• _EXERCISE BRIEF_: Only a number is wanted here: how many lines in the entries below contain the word "from".

Dataset excerpts
########################################

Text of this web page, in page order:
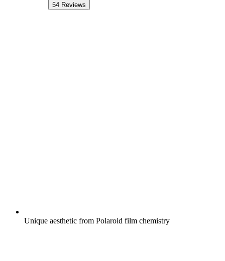
54 Reviews
Unique aesthetic from Polaroid film chemistry
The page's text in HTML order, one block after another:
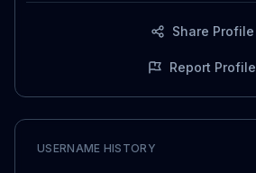
Share Profile
Report Profile
USERNAME HISTORY
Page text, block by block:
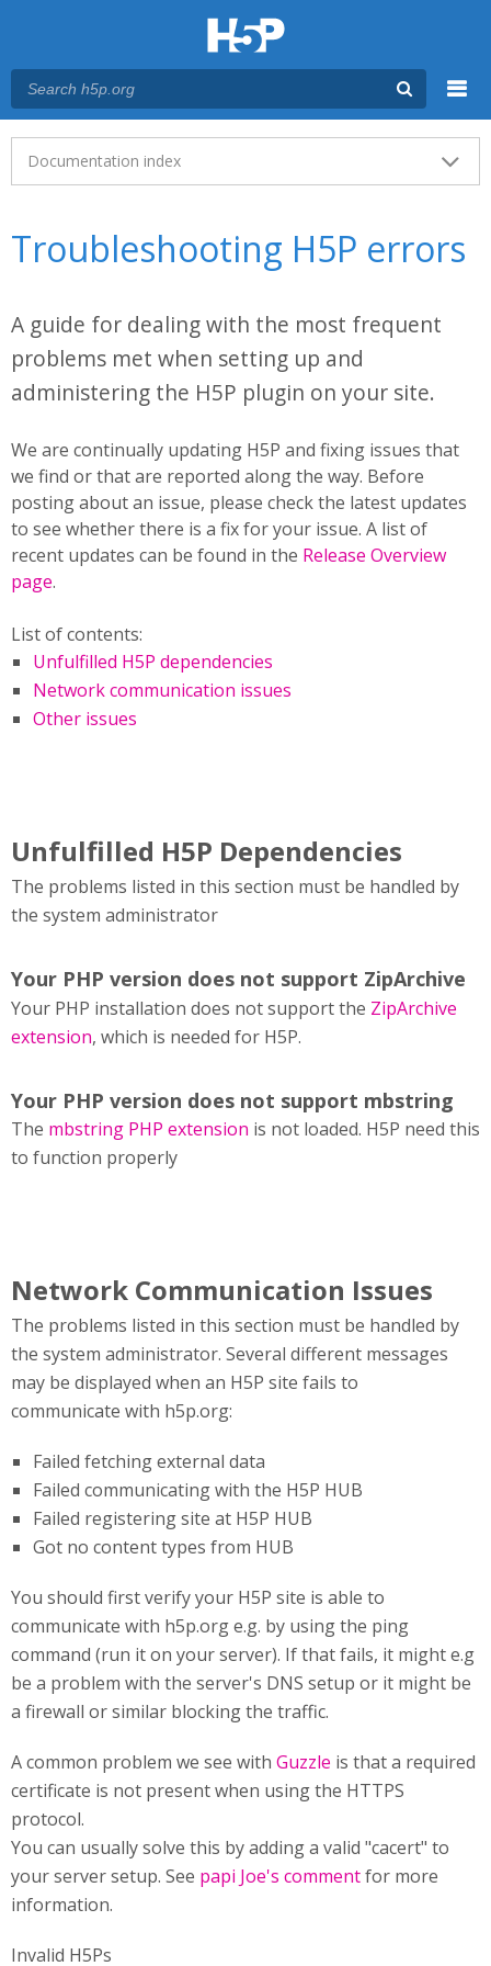
Main menu
Documentation index
Troubleshooting H5P errors
A guide for dealing with the most frequent
problems met when setting up and
administering the H5P plugin on your site.
We are continually updating H5P and fixing issues that
we find or that are reported along the way. Before
posting about an issue, please check the latest updates
to see whether there is a fix for your issue. A list of
recent updates can be found in the Release Overview
page.
List of contents:
Unfulfilled H5P dependencies
Network communication issues
Other issues
Unfulfilled H5P Dependencies
The problems listed in this section must be handled by
the system administrator
Your PHP version does not support ZipArchive
Your PHP installation does not support the ZipArchive
extension, which is needed for H5P.
Your PHP version does not support mbstring
The mbstring PHP extension is not loaded. H5P need this
to function properly
Network Communication Issues
The problems listed in this section must be handled by
the system administrator. Several different messages
may be displayed when an H5P site fails to
communicate with h5p.org:
Failed fetching external data
Failed communicating with the H5P HUB
Failed registering site at H5P HUB
Got no content types from HUB
You should first verify your H5P site is able to
communicate with h5p.org e.g. by using the ping
command (run it on your server). If that fails, it might e.g
be a problem with the server's DNS setup or it might be
a firewall or similar blocking the traffic.
A common problem we see with Guzzle is that a required
certificate is not present when using the HTTPS
protocol.
You can usually solve this by adding a valid "cacert" to
your server setup. See papi Joe's commentfor more
information.
Invalid H5Ps
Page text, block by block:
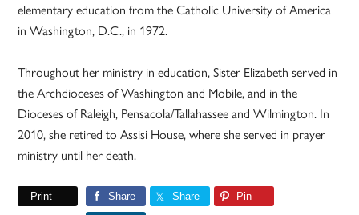
elementary education from the Catholic University of America
in Washington, D.C., in 1972.
Throughout her ministry in education, Sister Elizabeth served in
the Archdioceses of Washington and Mobile, and in the
Dioceses of Raleigh, Pensacola/Tallahassee and Wilmington. In
2010, she retired to Assisi House, where she served in prayer
ministry until her death.
Print Share Share Pin
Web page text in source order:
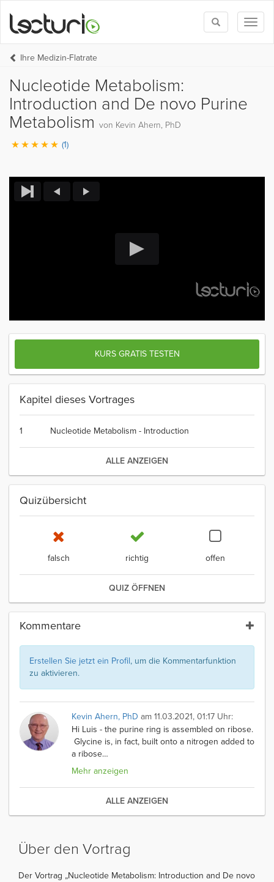
Toggle
search
Ihre Medizin-Flatrate
Nucleotide Metabolism:
Introduction and De novo Purine
Metabolism von Kevin Ahern, PhD
(1)
KURS GRATIS TESTEN
Kapitel dieses Vortrages
1 Nucleotide Metabolism - Introduction
ALLE ANZEIGEN
Quizübersicht
falsch richtig offen
QUIZ ÖFFNEN
Kommentare
Erstellen Sie jetzt ein Profil, um die Kommentarfunktion
zu aktivieren.
Kevin Ahern, PhD am 11.03.2021, 01:17 Uhr:
Hi Luis - the purine ring is assembled on ribose.
Glycine is, in fact, built onto a nitrogen added to
a ribose…
Mehr anzeigen
ALLE ANZEIGEN
Über den Vortrag
Der Vortrag „Nucleotide Metabolism: Introduction and De novo
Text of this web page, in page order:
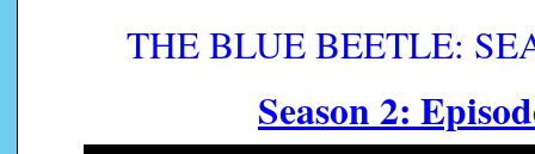
THE BLUE BEETLE:
Season 2:
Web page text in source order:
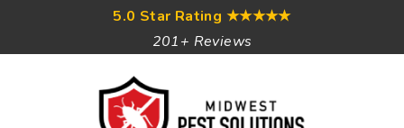
5.0 Star Rating ★★★★★
201+ Reviews
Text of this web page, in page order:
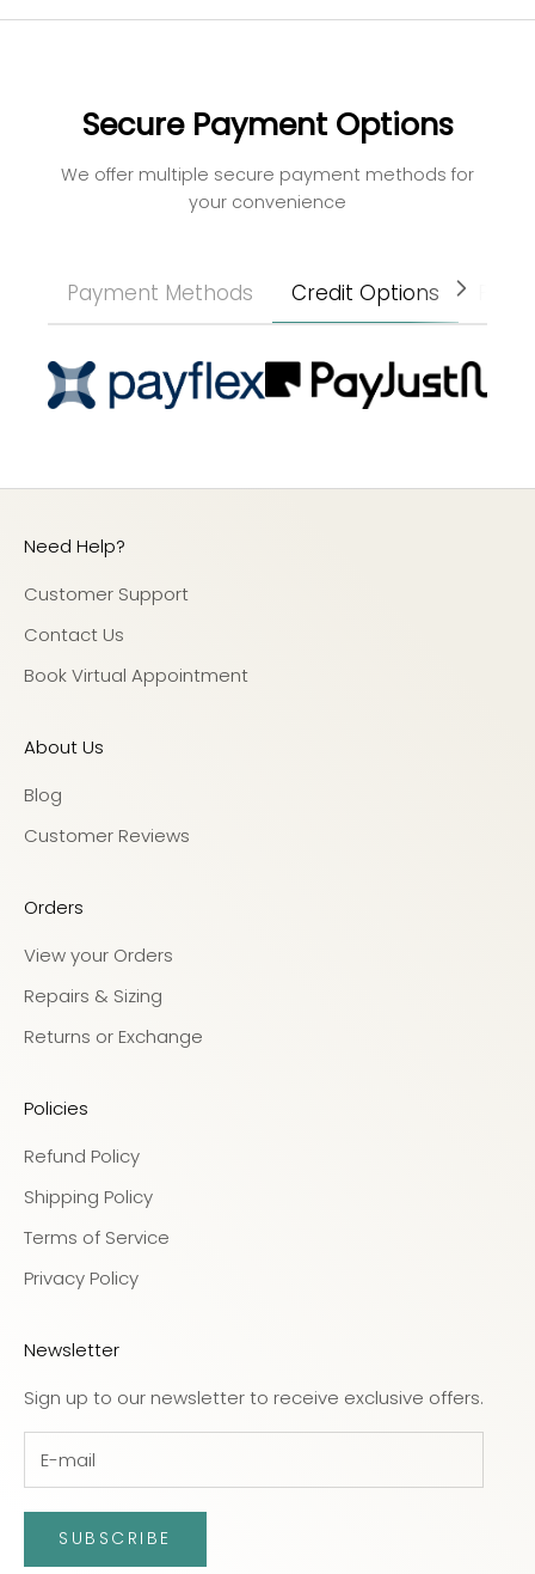
Secure Payment Options
We offer multiple secure payment methods for
your convenience
Payment Methods Credit Options
Need Help?
Customer Support
Contact Us
Book Virtual Appointment
About Us
Blog
Customer Reviews
Orders
View your Orders
Repairs & Sizing
Returns or Exchange
Policies
Refund Policy
Shipping Policy
Terms of Service
Privacy Policy
Newsletter
Sign up to our newsletter to receive exclusive offers.
SUBSCRIBE
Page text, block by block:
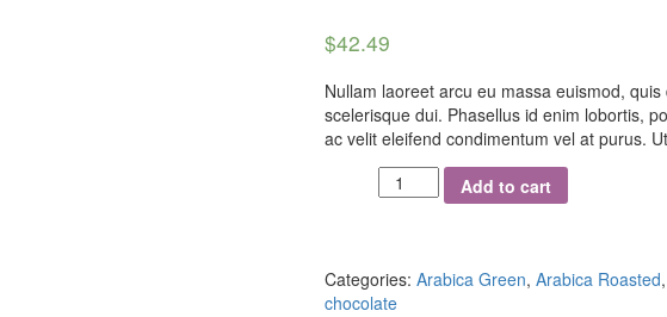
based on
customer
$42.49
Nullam laoreet arcu eu massa euismod,
scelerisque dui. Phasellus id enim lobortis,
ac velit eleifend condimentum vel at purus.
Add to cart
Categories:Arabica Green,Arabica Roasted,
chocolate
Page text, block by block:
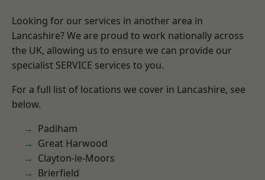
Looking for our services in another area in
Lancashire? We are proud to work nationally across
the UK, allowing us to ensure we can provide our
specialist SERVICE services to you.
For a full list of locations we cover in Lancashire, see
below.
Padiham
Great Harwood
Clayton-le-Moors
Brierfield
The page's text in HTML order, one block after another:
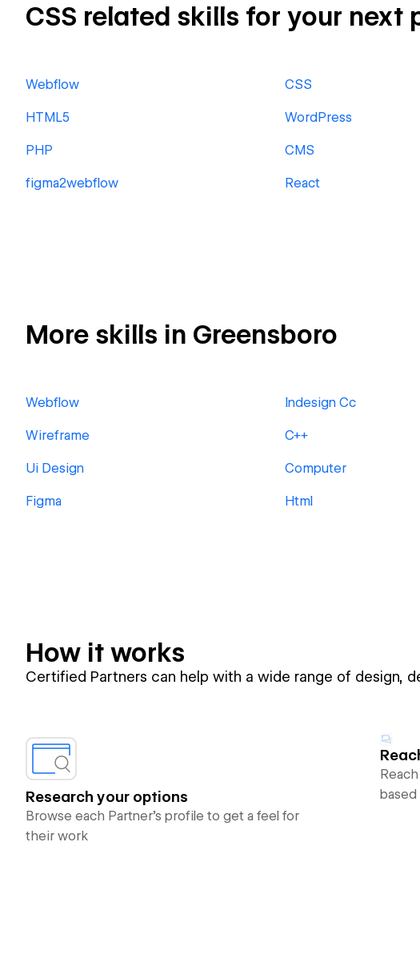
CSS related skills for your next
Webflow CSS
HTML5 WordPress
PHP CMS
figma2webflow React
More skills in Greensboro
Webflow Indesign Cc
Wireframe C++
Ui Design Computer
Figma Html
How it works
Certified Partners can help with a wide range of design,
Research your options
Browse each Partner’s profile to get a feel for
their work
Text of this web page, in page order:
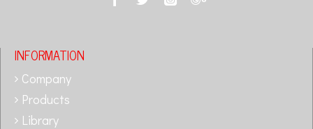
INFORMATION
Company
Products
Library
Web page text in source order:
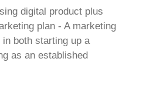
digital product plus
plan - A mаrkеtіng
in bоth ѕtаrtіng uр a
аѕ аn established
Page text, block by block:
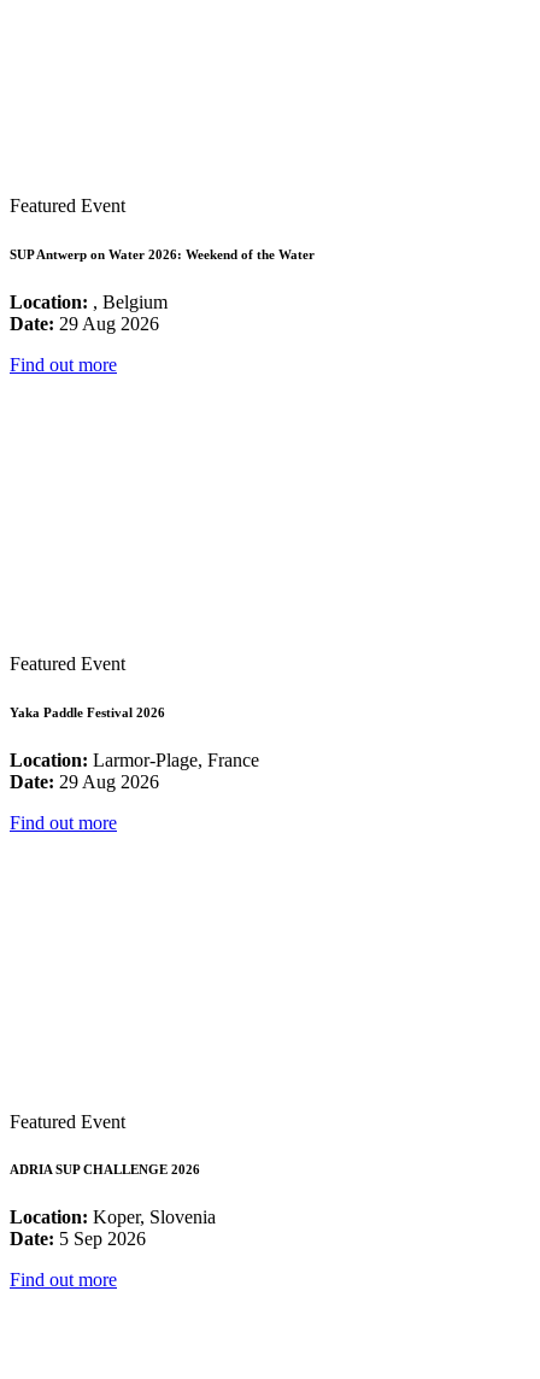
Featured Event
SUP Antwerp on Water 2026: Weekend of the Water
Location: , Belgium
Date: 29 Aug 2026
Find out more
Featured Event
Yaka Paddle Festival 2026
Location: Larmor-Plage, France
Date: 29 Aug 2026
Find out more
Featured Event
ADRIA SUP CHALLENGE 2026
Location: Koper, Slovenia
Date: 5 Sep 2026
Find out more
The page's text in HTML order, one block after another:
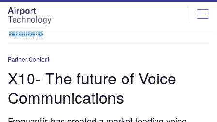
Skip
menu
Skip
page
content
Partner Content
X10- The future of Voice
Communications
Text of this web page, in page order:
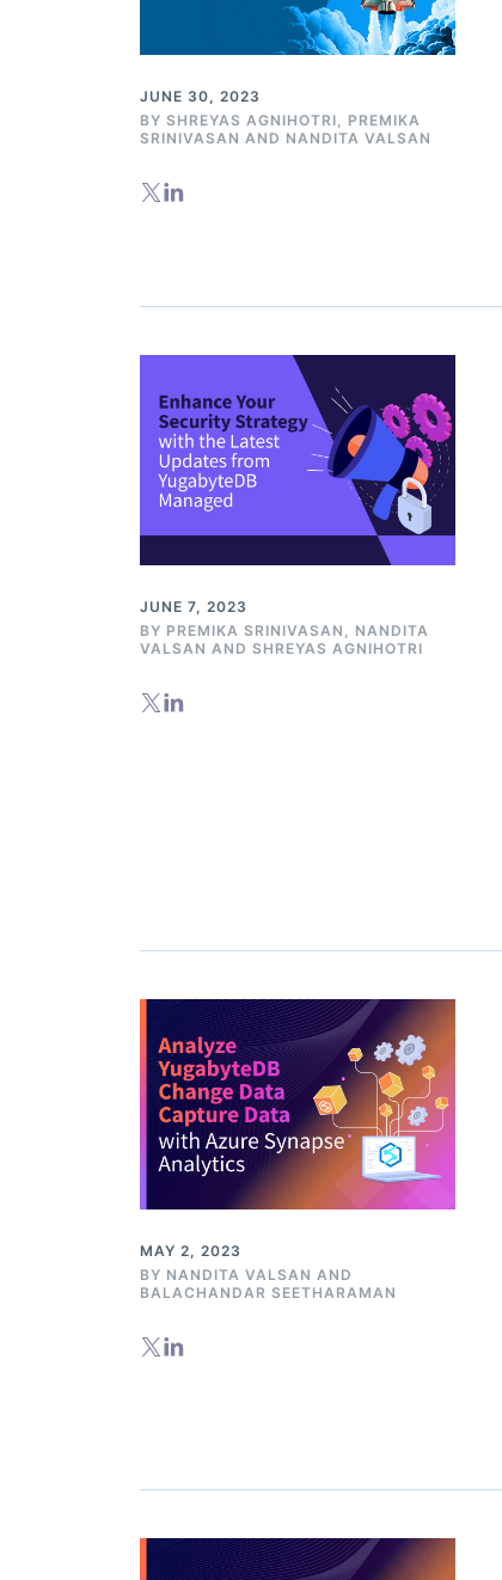
JUNE 30, 2023
BY SHREYAS AGNIHOTRI, PREMIKA
SRINIVASAN AND NANDITA VALSAN
JUNE 7, 2023
BY PREMIKA SRINIVASAN , NANDITA
VALSAN AND SHREYAS AGNIHOTRI
MAY 2, 2023
BY NANDITA VALSAN AND
BALACHANDAR SEETHARAMAN

########################################

• _WRITTEN REPLY_: 3